RECORDS FOR THE TASK
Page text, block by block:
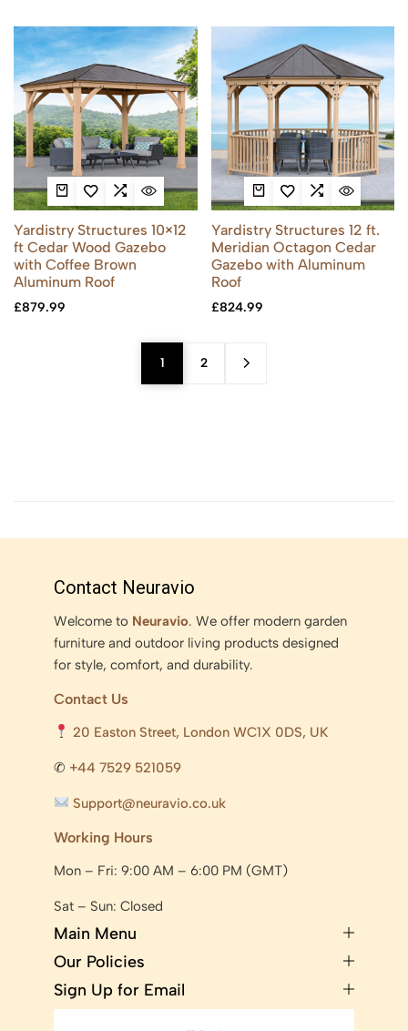
Yardistry Structures 10×12
ft Cedar Wood Gazebo
with Coffee Brown
Aluminum Roof
£879.99
Yardistry Structures 12 ft.
Meridian Octagon Cedar
Gazebo with Aluminum
Roof
£824.99
1 2
Contact Neuravio
Welcome to Neuravio. We offer modern garden
furniture and outdoor living products designed
for style, comfort, and durability.
Contact Us
20 Easton Street, London WC1X 0DS, UK
✆ +44 7529 521059
Support@neuravio.co.uk
Working Hours
Mon – Fri: 9:00 AM – 6:00 PM (GMT)
Sat – Sun: Closed
Main Menu
Our Policies
Sign Up for Email

EXERCISE
In your answer, repeat the material above in full, exactly, and without its pictures.

WRITTEN REPLY
Page text, block by block:
Yardistry Structures 10×12
ft Cedar Wood Gazebo
with Coffee Brown
Aluminum Roof
£879.99
Yardistry Structures 12 ft.
Meridian Octagon Cedar
Gazebo with Aluminum
Roof
£824.99
1 2
Contact Neuravio
Welcome to Neuravio. We offer modern garden
furniture and outdoor living products designed
for style, comfort, and durability.
Contact Us
20 Easton Street, London WC1X 0DS, UK
✆ +44 7529 521059
Support@neuravio.co.uk
Working Hours
Mon – Fri: 9:00 AM – 6:00 PM (GMT)
Sat – Sun: Closed
Main Menu
Our Policies
Sign Up for Email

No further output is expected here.